The next questions stayed where they belonged: line combinations, conference pressure, whether North Lake could emotionally recover in time for St. Brendan.

That one Noah answered himself.

“We don’t need to feel unscarred,” he said. “We need to play honest. There’s a difference.”

A murmur of pens.

He knew how that line would look online inside ten minutes. Didn’t care. It was true.

Afterward, as staff hustled them offstage, his phone buzzed in his pocket again.

He checked it in the hall.

Saw that. Good answer. Talia.

He slowed without meaning to.

Another message followed. I’m heading to a faculty review meeting and then trying to keep three undergrads from turning your quote into a protest poster before puck drop.

His mouth pulled despite the day. He typed: Please tell me it’s not the “play honest” line.

Too late.

He could practically see her expression through the screen.

A beat later: You should know your face is now attached to a student op-ed draft about institutional ethics and masculine performance under pressure.

He leaned against the cinder-block wall outside the media room and laughed once, low and helpless.

Owen came around the corner in time to catch it. “What’s funny?”

Noah slid the phone away. “Apparently I’m becoming interdisciplinary.”

Owen eyed him, then the phone, then back to his face. “Right.”

Noah didn’t bother denying anything. They were all too tired for bad lies.

Practice at one was all edge.

The rink lights blazed white over the sheet.

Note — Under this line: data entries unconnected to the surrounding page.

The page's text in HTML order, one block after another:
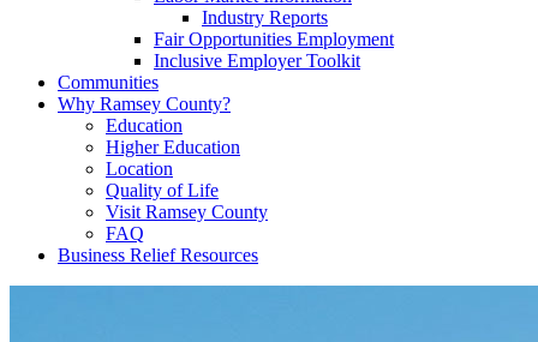
Industry Reports
Fair Opportunities Employment
Inclusive Employer Toolkit
Communities
Why Ramsey County?
Education
Higher Education
Location
Quality of Life
Visit Ramsey County
FAQ
Business Relief Resources
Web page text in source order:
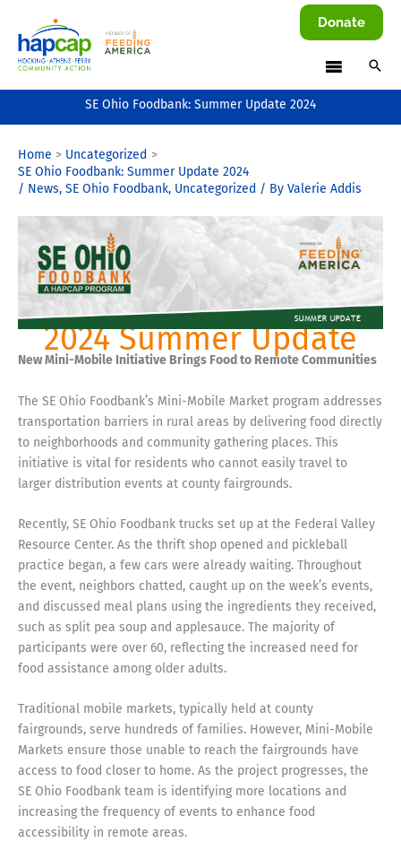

Cold climbed instantly through his skates and into his shins when he stepped onto the ice.

He loved that first bite every time—the shock of it, the clarity.

The air tasted metallic and clean. Blades cut shallow crescents in fresh flood.

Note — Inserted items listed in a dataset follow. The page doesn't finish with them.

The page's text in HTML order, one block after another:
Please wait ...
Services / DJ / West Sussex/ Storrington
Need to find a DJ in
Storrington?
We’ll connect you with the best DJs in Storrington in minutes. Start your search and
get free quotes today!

Pucks snapped off sticks with flat, hard reports.

Bodies moved in shorter rotations than usual because there had to be fewer of them now.

Short bench.

Reality in line-chart form.

Coach ran them hard anyway.

Not punishment. Preparation.

Quick-up drills. Net-front traffic. Defensive recoveries under fatigue.

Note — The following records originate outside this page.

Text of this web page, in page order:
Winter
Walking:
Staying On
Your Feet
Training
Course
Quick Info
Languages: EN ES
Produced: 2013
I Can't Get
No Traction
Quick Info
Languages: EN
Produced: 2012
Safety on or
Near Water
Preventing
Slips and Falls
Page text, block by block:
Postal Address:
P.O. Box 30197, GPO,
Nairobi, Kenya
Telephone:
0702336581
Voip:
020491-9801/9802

Faceoff repetitions until Noah could feel the strain climbing from thumb to wrist to forearm every time he set his lower hand and torqued.

He adapted. Changed angle. Took more with his legs and shoulder. Won enough to keep going.

Across center ice, Jace chirped him after one clean loss in the circle. “Old man hand failing you?”

Noah reset, dropped in again, and beat him so hard the puck shot straight back to the defenseman waiting behind.

“Use your words,” Noah said.

Jace grinned around his mouthguard. “There he is.”

That, too, mattered. The chemistry of competition. The familiar violence of affection between men who trusted each other enough to push.

By the end of practice his undershirt clung damp beneath the gear and his hand felt like somebody had replaced the joint with hot wire. He stayed out for extra reps with the younger centers anyway, walking them through St. Brendan’s draw counters, showing leverage, stick placement, body angle.

“Don’t chase the puck with your hands,” he told one freshman, nudging the kid’s elbows into place. “Win it from your base. If they want to sell speed, make them move through you first.”

The kid nodded, breathing hard.

Noah tapped his shin pad with the blade. “Again.”

They ran it until Coach finally yelled them off.

The locker room after smelled like wet equipment, salt, and effort.

Steam curled from showers. Music played too low to be convincing.

Guys talked in pockets, not pretending now.

Real things. Class checks. Parents blowing up phones.

Hate messages. Someone’s little brother getting chirped at school because his family name matched a headline.

Noah sat at his stall and started stripping tape with his teeth because one hand wasn’t enough.

Owen dropped onto the bench beside him. “You know you don’t have to stay after every skate and save every eighteen-year-old from himself.”